* **Task to carry out**
Locate the string "December" in the records below. Copy every line where it occurs.

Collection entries

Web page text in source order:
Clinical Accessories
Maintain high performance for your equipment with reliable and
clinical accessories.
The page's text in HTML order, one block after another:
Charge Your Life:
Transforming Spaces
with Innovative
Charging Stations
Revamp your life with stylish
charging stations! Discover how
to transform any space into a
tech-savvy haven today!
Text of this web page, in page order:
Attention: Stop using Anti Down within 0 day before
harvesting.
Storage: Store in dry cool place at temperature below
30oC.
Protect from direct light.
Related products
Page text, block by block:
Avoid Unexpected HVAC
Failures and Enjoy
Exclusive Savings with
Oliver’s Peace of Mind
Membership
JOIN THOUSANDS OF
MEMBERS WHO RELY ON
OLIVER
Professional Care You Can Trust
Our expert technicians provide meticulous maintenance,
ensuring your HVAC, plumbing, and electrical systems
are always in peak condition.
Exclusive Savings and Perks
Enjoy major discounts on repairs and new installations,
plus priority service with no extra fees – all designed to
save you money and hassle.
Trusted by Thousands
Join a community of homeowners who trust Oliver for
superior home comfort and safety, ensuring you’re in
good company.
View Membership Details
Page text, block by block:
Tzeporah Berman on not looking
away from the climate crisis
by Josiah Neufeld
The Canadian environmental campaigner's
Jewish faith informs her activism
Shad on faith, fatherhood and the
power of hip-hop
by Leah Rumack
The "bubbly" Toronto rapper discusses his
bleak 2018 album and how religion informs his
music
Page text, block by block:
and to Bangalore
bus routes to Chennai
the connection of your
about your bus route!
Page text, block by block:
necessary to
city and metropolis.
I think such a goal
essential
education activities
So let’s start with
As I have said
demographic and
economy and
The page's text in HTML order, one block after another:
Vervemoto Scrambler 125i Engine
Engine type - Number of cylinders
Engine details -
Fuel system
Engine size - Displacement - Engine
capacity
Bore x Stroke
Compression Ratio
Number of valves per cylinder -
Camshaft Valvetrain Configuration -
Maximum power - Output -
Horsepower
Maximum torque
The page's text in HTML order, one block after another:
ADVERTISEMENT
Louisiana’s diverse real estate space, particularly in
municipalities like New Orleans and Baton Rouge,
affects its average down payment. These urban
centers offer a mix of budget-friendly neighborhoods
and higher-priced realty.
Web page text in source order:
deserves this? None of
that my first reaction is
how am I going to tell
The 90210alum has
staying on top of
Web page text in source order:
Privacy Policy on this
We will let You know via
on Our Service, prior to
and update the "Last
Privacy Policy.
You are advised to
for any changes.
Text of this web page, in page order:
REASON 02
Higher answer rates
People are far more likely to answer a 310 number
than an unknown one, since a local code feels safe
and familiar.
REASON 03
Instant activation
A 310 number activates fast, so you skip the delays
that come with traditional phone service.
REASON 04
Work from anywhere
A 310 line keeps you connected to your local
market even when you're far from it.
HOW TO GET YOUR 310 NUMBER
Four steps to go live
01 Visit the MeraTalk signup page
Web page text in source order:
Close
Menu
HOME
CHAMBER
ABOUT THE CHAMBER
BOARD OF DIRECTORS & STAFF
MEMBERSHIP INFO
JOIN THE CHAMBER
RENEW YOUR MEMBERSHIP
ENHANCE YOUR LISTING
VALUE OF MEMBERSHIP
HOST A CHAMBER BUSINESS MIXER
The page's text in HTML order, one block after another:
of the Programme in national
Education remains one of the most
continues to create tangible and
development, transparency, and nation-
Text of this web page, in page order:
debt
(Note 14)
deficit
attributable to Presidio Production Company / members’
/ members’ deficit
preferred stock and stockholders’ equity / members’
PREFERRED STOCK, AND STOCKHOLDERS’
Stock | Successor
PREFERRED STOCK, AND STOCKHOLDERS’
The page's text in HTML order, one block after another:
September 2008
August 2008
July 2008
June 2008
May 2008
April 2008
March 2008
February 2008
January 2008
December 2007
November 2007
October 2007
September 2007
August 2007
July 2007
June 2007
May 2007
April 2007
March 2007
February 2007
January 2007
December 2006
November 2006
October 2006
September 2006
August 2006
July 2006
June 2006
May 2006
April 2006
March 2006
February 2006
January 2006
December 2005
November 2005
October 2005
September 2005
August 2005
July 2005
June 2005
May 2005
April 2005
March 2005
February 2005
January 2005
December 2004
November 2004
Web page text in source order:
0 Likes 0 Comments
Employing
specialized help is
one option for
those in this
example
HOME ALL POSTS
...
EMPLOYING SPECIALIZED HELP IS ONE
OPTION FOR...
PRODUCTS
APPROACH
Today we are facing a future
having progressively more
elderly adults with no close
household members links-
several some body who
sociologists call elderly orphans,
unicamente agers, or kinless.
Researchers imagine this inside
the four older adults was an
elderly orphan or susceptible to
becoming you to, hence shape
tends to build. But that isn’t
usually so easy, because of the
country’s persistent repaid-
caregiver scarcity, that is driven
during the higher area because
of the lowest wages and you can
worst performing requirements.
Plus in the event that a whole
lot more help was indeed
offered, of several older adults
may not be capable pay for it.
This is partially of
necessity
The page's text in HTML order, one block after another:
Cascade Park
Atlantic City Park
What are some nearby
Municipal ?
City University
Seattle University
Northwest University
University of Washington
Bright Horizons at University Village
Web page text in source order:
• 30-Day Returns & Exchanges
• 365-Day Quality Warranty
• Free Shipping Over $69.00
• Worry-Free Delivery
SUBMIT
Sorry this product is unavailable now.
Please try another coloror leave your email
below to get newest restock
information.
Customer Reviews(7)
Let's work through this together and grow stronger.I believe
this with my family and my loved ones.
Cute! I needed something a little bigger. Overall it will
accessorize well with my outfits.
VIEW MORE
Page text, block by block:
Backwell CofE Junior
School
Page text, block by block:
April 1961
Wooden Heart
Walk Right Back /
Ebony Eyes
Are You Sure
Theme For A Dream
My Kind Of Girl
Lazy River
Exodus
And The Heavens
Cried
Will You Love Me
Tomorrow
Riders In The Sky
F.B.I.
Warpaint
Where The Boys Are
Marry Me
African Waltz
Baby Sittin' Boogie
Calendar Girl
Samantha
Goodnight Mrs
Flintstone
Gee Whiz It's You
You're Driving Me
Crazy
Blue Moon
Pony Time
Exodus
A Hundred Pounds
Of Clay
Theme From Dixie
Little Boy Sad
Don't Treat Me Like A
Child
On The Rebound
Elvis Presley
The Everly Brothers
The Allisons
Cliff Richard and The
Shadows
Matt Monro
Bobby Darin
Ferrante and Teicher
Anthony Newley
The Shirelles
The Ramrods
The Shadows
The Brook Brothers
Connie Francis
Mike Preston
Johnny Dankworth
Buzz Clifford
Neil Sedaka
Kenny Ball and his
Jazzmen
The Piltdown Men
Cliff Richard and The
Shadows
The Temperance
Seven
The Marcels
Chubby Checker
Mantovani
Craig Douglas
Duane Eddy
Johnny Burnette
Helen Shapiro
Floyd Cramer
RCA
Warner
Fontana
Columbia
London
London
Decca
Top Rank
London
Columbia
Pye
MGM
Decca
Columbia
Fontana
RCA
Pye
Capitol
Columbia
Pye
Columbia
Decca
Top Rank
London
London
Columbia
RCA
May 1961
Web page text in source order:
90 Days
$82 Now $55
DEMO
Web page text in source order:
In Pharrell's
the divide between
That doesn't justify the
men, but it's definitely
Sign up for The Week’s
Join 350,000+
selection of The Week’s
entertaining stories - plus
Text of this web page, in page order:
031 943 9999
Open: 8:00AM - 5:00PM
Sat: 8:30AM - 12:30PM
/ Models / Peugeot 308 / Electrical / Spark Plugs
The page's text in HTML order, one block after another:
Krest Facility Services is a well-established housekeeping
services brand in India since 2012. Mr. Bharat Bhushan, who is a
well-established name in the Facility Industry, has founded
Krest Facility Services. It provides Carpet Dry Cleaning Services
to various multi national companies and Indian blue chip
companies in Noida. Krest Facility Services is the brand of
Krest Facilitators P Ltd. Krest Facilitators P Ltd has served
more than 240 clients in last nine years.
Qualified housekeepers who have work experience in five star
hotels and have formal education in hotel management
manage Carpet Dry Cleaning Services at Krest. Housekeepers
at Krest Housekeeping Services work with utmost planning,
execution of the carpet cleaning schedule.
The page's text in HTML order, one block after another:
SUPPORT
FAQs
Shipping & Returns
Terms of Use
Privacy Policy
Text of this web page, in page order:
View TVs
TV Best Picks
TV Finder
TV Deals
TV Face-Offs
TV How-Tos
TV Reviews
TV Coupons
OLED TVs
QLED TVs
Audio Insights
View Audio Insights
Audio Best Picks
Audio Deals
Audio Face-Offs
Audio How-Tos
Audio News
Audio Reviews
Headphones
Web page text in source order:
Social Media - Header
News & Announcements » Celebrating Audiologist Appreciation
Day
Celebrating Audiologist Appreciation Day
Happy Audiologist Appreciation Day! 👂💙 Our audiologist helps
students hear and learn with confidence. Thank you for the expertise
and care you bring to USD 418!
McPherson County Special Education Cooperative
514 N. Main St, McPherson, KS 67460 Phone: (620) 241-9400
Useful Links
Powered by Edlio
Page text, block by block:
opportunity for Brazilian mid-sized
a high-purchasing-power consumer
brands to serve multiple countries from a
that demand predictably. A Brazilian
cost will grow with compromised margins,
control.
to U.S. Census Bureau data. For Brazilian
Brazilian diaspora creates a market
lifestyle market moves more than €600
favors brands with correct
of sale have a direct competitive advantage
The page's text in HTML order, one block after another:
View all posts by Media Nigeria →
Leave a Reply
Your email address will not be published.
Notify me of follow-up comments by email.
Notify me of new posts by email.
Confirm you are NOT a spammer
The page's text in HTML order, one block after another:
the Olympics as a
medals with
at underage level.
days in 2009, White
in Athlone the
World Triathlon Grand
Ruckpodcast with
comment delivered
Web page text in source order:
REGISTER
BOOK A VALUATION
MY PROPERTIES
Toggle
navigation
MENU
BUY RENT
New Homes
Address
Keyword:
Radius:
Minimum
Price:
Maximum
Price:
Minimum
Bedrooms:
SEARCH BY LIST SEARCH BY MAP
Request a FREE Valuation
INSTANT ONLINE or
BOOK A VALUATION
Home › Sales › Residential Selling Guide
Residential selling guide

* **Written answer**
December 2007
December 2006
December 2005
December 2004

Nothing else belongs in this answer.